凌晨眉頭一皺,道:“東城隨神這個傢伙一肚子壞水,現在迫於形式,不得不暫時向我投降,但沒準什麼時候會反水,那樣的話可大大不妙,你們有沒有一種……嗯……一種能徹底控制住他的好方法?”
衆人面面相覷,一副完全沒有法子的模樣。
庚酉沉吟片刻,道:“我倒是可以在他體內下一套陣法,只要他敢反叛,我一發動陣法便能制他於死命!只是……”
凌晨問道:“只是什麼?”
庚酉道:“這陣法不同於其他的東西,下入人體內時,會異常的痛苦,東城隨神會不會不同意?”
凌晨冷哼了一聲,道:“這就由不得他了,如果不給他下陣法,誰知道他會鬧什麼鬼?萬一他在今天晚上的飲水中下毒,我們豈不是全都要被他毒死?”
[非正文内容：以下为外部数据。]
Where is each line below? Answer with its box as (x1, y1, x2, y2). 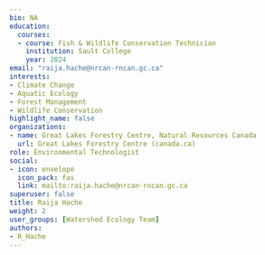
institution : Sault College (25, 47, 131, 56)
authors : (9, 223, 43, 232)
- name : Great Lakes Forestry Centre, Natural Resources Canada (9, 131, 257, 140)
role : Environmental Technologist (9, 147, 140, 156)
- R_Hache (9, 231, 47, 241)
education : (9, 22, 51, 31)
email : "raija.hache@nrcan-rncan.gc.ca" (9, 64, 165, 73)
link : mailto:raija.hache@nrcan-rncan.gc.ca (17, 182, 188, 191)

“正所謂害人之心不可有,防人之心不可無,東城隨神就是一條狗,怕你時便夾着尾巴任你使喚,但一有機會,立刻便會反咬我們一口,這陣法對他來說,很是合適!”
“再說了,只要他不反叛,你就永遠也不會發動那個陣法,那他也就沒什麼好怕的了,是不是?”
庚酉點了點頭,道:“凌兄弟,看不出來,你年紀輕輕,心思竟然這麼老成,我是自愧不如啊!”
凌晨嘿嘿一笑,眨了眨眼,又道:“對了,若是你跟東城隨神下完了陣法以後,你突遭不測……”
他向庚酉一示意,道:“我就是打個比方哈,你別介意。”
庚酉道:“不介意,不介意,凌兄弟請說。”
凌晨接着道:“若是你突遭不測,東城隨神體內的陣法會怎樣?”
庚酉道:“這個……這個自然就那樣唄,不經我的指揮,那個陣法絕不會有動靜。”
凌晨道:“那可不行,那下這陣法就沒有意義了,最好你弄成,只要你有什麼不測,東城隨神體內的陣法立刻便會發動!”
庚酉思量了片刻,道:“好,沒問題!”
凌晨笑道:“估計這會東城隨神正在偷着樂呢,嘿,他還真以爲我傻呀?聽他忽悠幾句就上當?”
此時的東城城牆上。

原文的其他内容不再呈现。